Extracts text from a PDF file using OCR and saves the output to a text file.

```python
def ocr_pdf_to_text(
    pdf_path: str,
    output_folder: str
):
```

Extracts text from a single PDF file and performs the following:

- **Layout Visualization:** Creates HTML overlays of OCR results
- **Audio Output:** Generates an MP3 file of the extracted text
- **Semantic Topic Detection:** Prints detected named entity labels
- **Advanced Summarization:** Summarizes the extracted text
- **Translation:** Translates the extracted text into Spanish

### pdf_to_text_only

```python
def pdf_to_text_only(pdf_path: str) -> str:
```

Extracts text from a single PDF and returns it as a string.

### extract_tables_from_pdf

```python
def extract_tables_from_pdf(pdf_path: str, output_csv_path: str, pages: str = "all"):
```

Extracts tables from a PDF and saves them as a CSV file.

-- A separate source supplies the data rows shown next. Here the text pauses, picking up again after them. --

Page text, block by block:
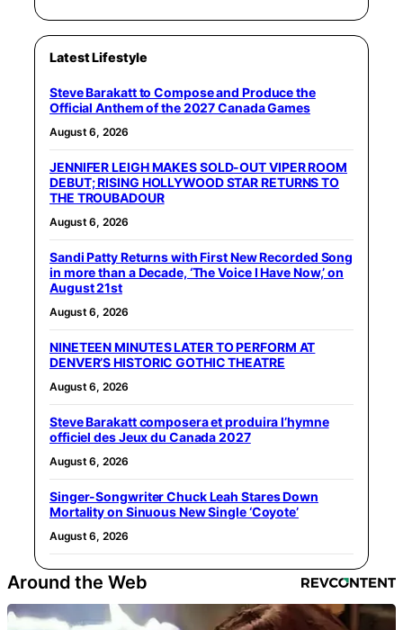
Latest Lifestyle
Steve Barakatt to Compose and Produce the
Official Anthem of the 2027 Canada Games
August 6, 2026
JENNIFER LEIGH MAKES SOLD-OUT VIPER ROOM
DEBUT; RISING HOLLYWOOD STAR RETURNS TO
THE TROUBADOUR
August 6, 2026
Sandi Patty Returns with First New Recorded Song
in more than a Decade, ‘The Voice I Have Now,’ on
August 21st
August 6, 2026
NINETEEN MINUTES LATER TO PERFORM AT
DENVER’S HISTORIC GOTHIC THEATRE
August 6, 2026
Steve Barakatt composera et produira l’hymne
officiel des Jeux du Canada 2027
August 6, 2026
Singer-Songwriter Chuck Leah Stares Down
Mortality on Sinuous New Single ‘Coyote’
August 6, 2026
Around the Web

### ocr_batch_pdfs_to_text

```python
def ocr_batch_pdfs_to_text(
    pdf_paths: List[str],
    output_folder: str,
    max_workers: int = 4
):
```

Processes multiple PDFs concurrently, performing all OCR operations on each.

## License

This project is licensed under the MIT License - see the [LICENSE](LICENSE) file for details.